The others moved away, coyly at first, then out through the gate at a run with her and Royal among them, the rhythm of their hooves striking the earth in a tremendous, continuous roar, the bunch of them moving at once together and apart, much as clouds shift. They swept down and across the creek, the surface breaking up in thin sheets that fell back into her chest and face, making her gasp. Once through the cottonwood and into the pasture, they separated and slowed, only she and Royal maintaining the pace.

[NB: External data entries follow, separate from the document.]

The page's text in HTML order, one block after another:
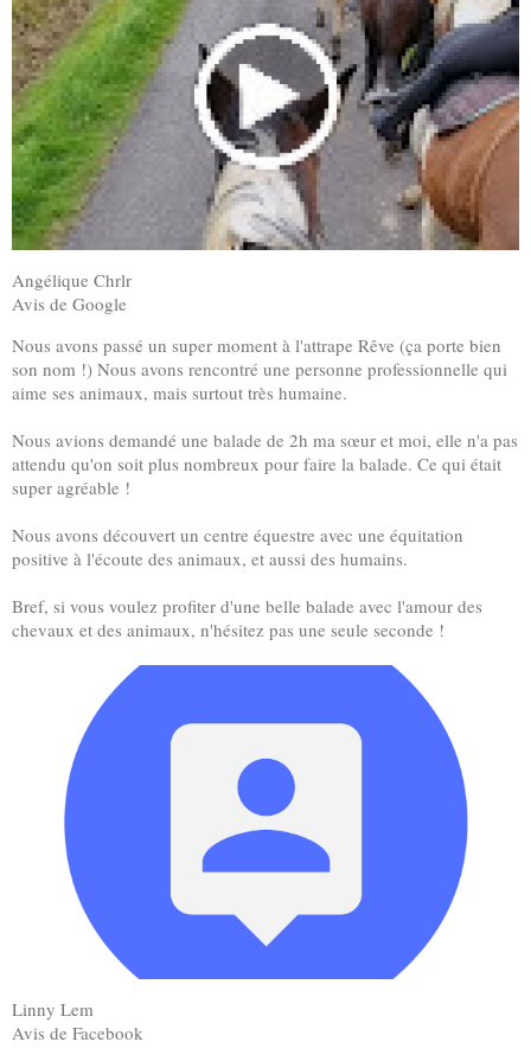
Angélique Chrlr
Avis de Google
Nous avons passé un super moment à l'attrape Rêve (ça porte bien
son nom !) Nous avons rencontré une personne professionnelle qui
aime ses animaux, mais surtout très humaine.
Nous avions demandé une balade de 2h ma sœur et moi, elle n'a pas
attendu qu'on soit plus nombreux pour faire la balade. Ce qui était
super agréable !
Nous avons découvert un centre équestre avec une équitation
positive à l'écoute des animaux, et aussi des humains.
Bref, si vous voulez profiter d'une belle balade avec l'amour des
chevaux et des animaux, n'hésitez pas une seule seconde !
Linny Lem
Avis de Facebook
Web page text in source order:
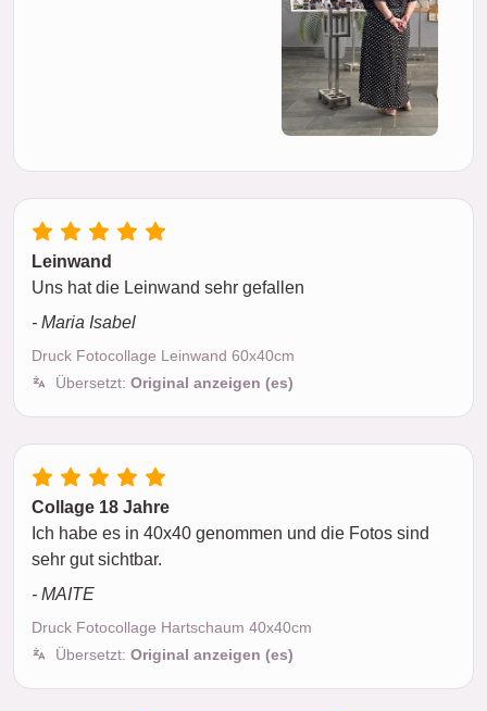
Leinwand
Uns hat die Leinwand sehr gefallen
- Maria Isabel
Druck Fotocollage Leinwand 60x40cm
Übersetzt: Original anzeigen (es)
Collage 18 Jahre
Ich habe es in 40x40 genommen und die Fotos sind
sehr gut sichtbar.
- MAITE
Druck Fotocollage Hartschaum 40x40cm
Übersetzt: Original anzeigen (es)
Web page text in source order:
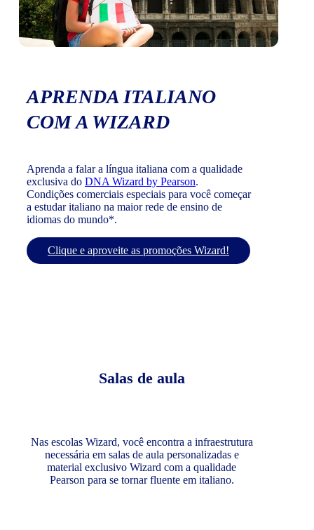
APRENDA ITALIANO
COM A WIZARD
Aprenda a falar a língua italiana com a qualidade
exclusiva do DNA Wizard by Pearson.
Condições comerciais especiais para você começar
a estudar italiano na maior rede de ensino de
idiomas do mundo*.
Clique e aproveite as promoções Wizard!
Salas de aula
Nas escolas Wizard, você encontra a infraestrutura
necessária em salas de aula personalizadas e
material exclusivo Wizard com a qualidade
Pearson para se tornar fluente em italiano.
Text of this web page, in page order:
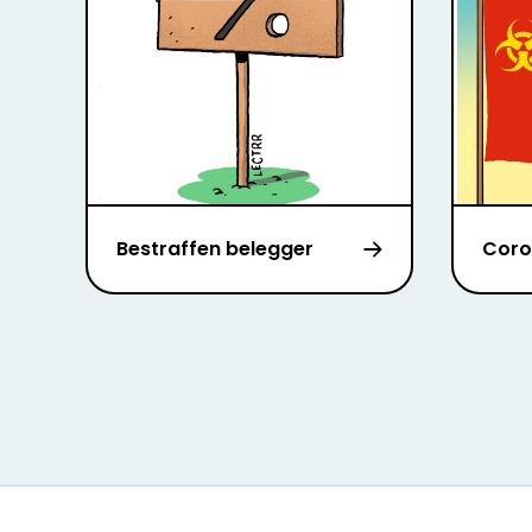
Bestraffen belegger

He crossed the irrigation ditch that bordered the sage in a single jump and worked upward along the fall line, warming between her legs. She lay against his neck, a breast on either side of his neck, his body straining beneath her, lunging, and at the crest of the ridge she reined him in. They turned, looking back at the moonstruck valley below them, its long shadows falling westward. There was no wind, only the sound of their breathing. They seemed to be floating, as we float in our dreams.

She stood in the hallway outside his room, listening to the ticking of the old windup clock he preferred. “Are you asleep?” she whispered.

“I thought I was.” There was the rustling of bed linen. “I’m not sure I can always tell the difference anymore.”

She skirted the foot of the bed and stretched out on top of the covers beside him, the ticking even louder now.